Directions for this task
Please read the records below and return each line holding the string "hocvienbatdongsan".

++++

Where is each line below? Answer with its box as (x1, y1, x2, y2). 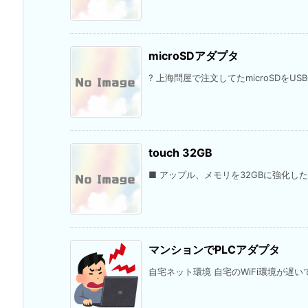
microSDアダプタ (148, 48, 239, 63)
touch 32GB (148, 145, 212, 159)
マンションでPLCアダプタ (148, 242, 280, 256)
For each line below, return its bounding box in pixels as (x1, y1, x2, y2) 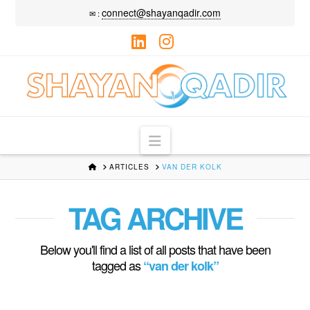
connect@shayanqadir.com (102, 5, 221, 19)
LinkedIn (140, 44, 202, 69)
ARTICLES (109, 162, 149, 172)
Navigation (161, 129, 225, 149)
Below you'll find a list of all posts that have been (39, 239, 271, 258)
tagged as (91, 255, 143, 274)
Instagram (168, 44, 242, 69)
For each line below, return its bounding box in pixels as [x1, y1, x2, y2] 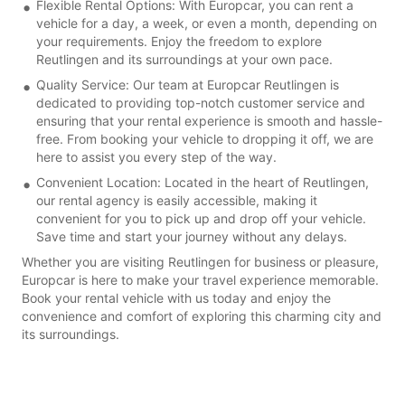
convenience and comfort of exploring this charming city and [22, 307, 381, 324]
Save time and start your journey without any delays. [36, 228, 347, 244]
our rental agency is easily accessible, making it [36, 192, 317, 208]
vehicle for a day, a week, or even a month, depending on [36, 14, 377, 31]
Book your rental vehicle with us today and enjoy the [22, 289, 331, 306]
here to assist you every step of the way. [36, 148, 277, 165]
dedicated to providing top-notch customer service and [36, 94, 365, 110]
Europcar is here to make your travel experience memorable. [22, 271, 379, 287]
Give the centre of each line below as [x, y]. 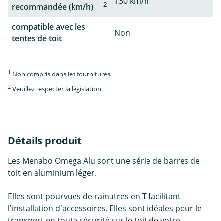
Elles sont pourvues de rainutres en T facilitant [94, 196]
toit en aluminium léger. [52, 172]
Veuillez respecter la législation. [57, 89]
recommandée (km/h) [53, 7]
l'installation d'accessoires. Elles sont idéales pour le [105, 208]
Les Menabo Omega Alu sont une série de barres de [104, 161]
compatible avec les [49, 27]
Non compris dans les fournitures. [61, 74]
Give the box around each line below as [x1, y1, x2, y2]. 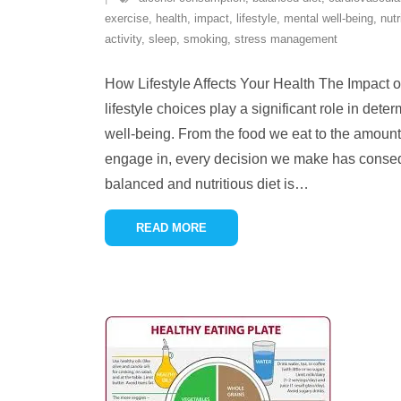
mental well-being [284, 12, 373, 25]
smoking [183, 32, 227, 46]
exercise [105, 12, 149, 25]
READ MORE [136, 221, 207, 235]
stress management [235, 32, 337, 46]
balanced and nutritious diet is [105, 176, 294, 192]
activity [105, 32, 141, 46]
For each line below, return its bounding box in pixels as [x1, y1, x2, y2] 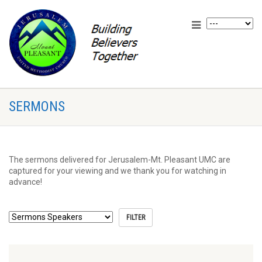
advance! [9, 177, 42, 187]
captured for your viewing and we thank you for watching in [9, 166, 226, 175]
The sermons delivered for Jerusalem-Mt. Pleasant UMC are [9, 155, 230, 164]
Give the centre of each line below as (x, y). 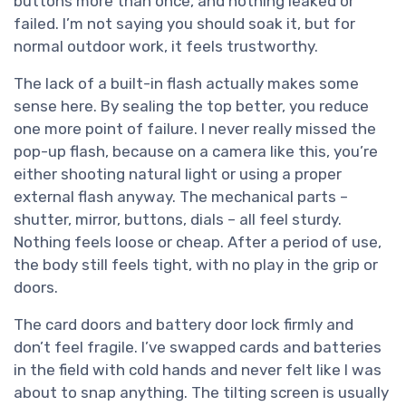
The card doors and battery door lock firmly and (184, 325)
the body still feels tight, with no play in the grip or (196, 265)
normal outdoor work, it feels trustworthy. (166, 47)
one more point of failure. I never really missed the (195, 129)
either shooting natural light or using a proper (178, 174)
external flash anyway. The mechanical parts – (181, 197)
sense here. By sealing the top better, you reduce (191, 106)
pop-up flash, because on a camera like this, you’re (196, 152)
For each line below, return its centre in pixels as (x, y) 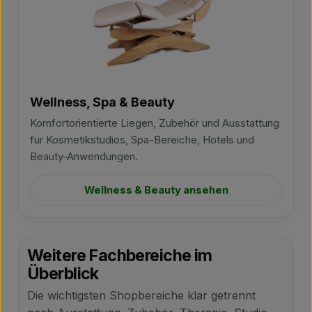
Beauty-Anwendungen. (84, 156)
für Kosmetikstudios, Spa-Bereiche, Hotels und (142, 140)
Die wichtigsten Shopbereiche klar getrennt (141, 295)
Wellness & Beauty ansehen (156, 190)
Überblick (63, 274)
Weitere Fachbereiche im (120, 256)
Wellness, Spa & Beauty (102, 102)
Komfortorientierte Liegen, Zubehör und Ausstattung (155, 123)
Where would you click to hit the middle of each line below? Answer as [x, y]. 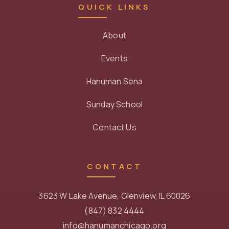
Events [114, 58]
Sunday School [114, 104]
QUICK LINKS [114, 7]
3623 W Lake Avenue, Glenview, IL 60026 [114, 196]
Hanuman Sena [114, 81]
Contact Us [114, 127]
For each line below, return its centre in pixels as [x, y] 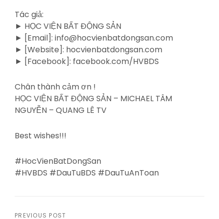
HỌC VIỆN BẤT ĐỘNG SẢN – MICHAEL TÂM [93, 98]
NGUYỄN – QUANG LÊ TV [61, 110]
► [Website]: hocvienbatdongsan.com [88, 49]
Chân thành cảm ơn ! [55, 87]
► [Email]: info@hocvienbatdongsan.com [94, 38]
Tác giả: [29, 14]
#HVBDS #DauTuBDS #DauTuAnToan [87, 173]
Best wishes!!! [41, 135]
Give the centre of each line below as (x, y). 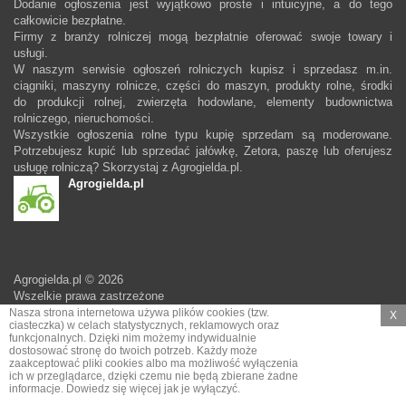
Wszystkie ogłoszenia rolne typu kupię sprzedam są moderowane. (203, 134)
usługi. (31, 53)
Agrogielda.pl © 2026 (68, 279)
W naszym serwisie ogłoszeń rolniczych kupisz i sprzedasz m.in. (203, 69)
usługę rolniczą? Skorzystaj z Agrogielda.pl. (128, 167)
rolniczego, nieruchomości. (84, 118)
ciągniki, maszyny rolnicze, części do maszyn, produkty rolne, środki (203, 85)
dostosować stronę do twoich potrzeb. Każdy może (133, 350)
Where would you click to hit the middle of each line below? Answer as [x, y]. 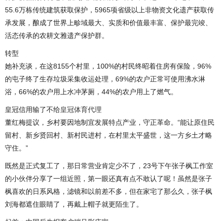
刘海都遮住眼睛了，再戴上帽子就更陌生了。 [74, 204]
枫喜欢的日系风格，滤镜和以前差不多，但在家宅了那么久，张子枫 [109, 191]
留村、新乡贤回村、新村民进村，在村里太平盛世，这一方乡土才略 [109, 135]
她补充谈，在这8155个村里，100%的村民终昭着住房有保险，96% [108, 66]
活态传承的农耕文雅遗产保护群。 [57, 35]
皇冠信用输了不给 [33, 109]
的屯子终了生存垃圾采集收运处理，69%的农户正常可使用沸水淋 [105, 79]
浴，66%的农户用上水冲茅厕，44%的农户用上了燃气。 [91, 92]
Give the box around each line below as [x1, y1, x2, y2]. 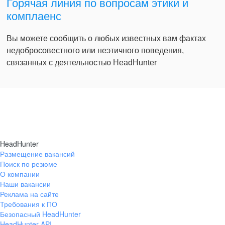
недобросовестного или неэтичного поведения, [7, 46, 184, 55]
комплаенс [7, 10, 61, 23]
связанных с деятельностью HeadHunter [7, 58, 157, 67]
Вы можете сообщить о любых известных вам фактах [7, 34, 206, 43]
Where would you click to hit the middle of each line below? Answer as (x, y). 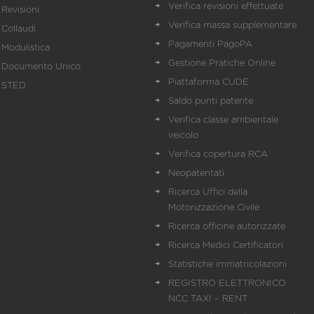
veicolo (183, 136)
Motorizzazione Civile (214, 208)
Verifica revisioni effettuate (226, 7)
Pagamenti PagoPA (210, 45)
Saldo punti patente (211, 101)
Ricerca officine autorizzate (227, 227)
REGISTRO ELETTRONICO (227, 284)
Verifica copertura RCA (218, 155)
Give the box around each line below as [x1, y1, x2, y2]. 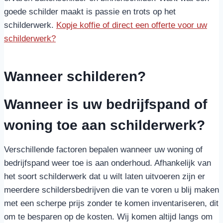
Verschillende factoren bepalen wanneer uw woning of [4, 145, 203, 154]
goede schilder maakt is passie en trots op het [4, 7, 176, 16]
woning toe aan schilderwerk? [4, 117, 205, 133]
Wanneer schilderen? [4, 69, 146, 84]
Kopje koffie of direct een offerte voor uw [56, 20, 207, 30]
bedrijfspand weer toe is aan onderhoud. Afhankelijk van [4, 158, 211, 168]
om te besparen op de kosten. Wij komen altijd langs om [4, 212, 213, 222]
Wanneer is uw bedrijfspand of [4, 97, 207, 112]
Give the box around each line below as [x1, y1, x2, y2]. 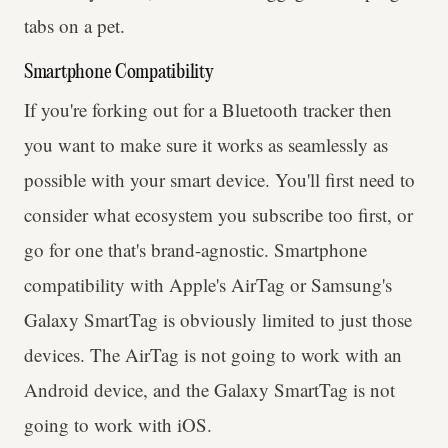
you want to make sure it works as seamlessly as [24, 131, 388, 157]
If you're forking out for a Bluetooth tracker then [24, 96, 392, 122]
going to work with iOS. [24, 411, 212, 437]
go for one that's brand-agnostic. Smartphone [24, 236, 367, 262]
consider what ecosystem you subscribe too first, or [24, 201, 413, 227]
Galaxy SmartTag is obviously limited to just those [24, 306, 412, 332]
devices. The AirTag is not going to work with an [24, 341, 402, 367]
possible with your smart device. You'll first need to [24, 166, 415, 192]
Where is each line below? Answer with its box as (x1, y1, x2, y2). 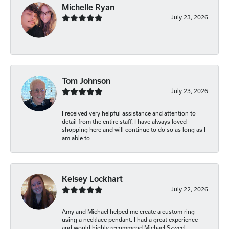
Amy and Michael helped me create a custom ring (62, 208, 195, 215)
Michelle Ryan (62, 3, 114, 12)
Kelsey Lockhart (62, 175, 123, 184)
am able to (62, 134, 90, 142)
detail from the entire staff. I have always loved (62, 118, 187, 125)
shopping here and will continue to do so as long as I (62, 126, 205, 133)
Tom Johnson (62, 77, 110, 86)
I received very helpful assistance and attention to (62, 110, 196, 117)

++++

Solved exercise
► [Website]: hocvienbatdongsan.com [88, 49]
► [Email]: info@hocvienbatdongsan.com [94, 38]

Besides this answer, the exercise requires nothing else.